Naarmate de interne en externe dimensies van maritieme veiligheid meer en meer
verweven raken, zijn gedeelde doelstellingen en inspanningen van alle
betrokkenen geboden om samenhang te bereiken tussen sectorspecifiek en
nationaal beleid en om civiele en militaire overheden in staat te stellen samen
doeltreffend op te treden. De zeestrijdkracht van de Europese Unie voor Somalië
(EUNAVFOR) — Operatie Atalanta, gecombineerd met de essentiële EU-bijstand voor
samenwerking, toont aan dat gezamenlijk optreden doeltreffend kan zijn. In december 2013 pleitte de Europese Raad
nadrukkelijk voor de beveiliging van de strategische maritieme
veiligheidsbelangen van de EU tegen allerlei risico's en dreigingen. Als
specifieke doelstelling benadrukte de EU-Verklaring van Limassol
van 2012 het "belang van een beter maritiem bestuur
[…], met inbegrip van intensievere samenwerking"[1]. Een maritieme
veiligheidsstrategie zou voor de EU de basis kunnen vormen voor de bijdrage aan
op regels gebaseerd goed bestuur op zee, zowel in territoriale wateren als op
volle zee.
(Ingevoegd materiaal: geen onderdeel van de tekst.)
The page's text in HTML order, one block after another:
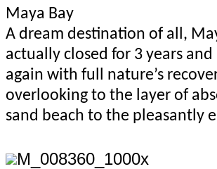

Een maritieme veiligheidsstrategie van de EU
maakt een strategische, intersectorale aanpak van maritieme veiligheid mogelijk[2]. EU-coördinatie en de
ontwikkeling van verdere synergie met en onder de lidstaten, en samenwerking
met internationale partners zou het begin moeten zijn overeenkomstig bestaande verdragen
en wetgeving, alsook het Verdrag van de Verenigde Naties inzake het recht van
de zee (UNCLOS), als hoeksteen van die benadering. Een dergelijke strategie moet niet tot nieuwe
structuren, programma's of wetgeving leiden, maar dient voort te bouwen op
bestaande verworvenheden en deze te versterken. De samenhang met bestaand
EU-beleid moet gegarandeerd worden[3]. De samenwerking via bestaande
intergouvernementele en internationale initiatieven dient eveneens te worden
opgevoerd[4].
Tot slot zou de ontwikkeling van een gecoördineerde aanpak van maritieme
veiligheid ook meer groei en banen op zee opleveren, zoals uiteengezet in de
groeistrategie van de EU, Europa 2020[5]. II Maritieme veiligheidsbelangen De belangrijkste strategische maritieme
veiligheidsbelangen van de EU zijn: ·
conflictpreventie, vredeshandhaving en de
verbetering van de internationale veiligheid via engagement met internationale
partners. Dit bevordert internationale maritieme samenwerking en
rechtshandhaving, begunstigt de handel over zee en draagt bij tot duurzame
ontwikkeling. ·
De bescherming van de EU tegen maritieme
veiligheidsdreigingen, met inbegrip van de bescherming van kritieke maritieme
infrastructuur, zoals havens en terminals, off-shore-installaties,
onderwaterpijpleidingen, telecommunicatiekabels, projecten voor
wetenschappelijk onderzoek en innovatie en andere economische activiteiten op
zee. ·
Doeltreffende controle van de maritieme
buitengrenzen van de Unie om illegale activiteiten te voorkomen. ·
De bescherming van de mondiale toeleveringsketen
van de EU, de vrijheid van scheepvaart, het recht op onschuldige doorvaart voor
schepen die de vlag van een lidstaat voeren en de veiligheid en beveiliging van
zeevarenden en passagiers. ·
De preventie van illegale, ongereglementeerde en
ongemelde (IUU) visserij. III Maritieme veiligheidsdreigingen Maritieme veiligheidsdreigingen kennen vele
facetten, vormen een risico voor Europese burgers en schaden de strategische
belangen van de EU. Deze dreigingen hebben tal van gevolgen voor diverse beleidssectoren.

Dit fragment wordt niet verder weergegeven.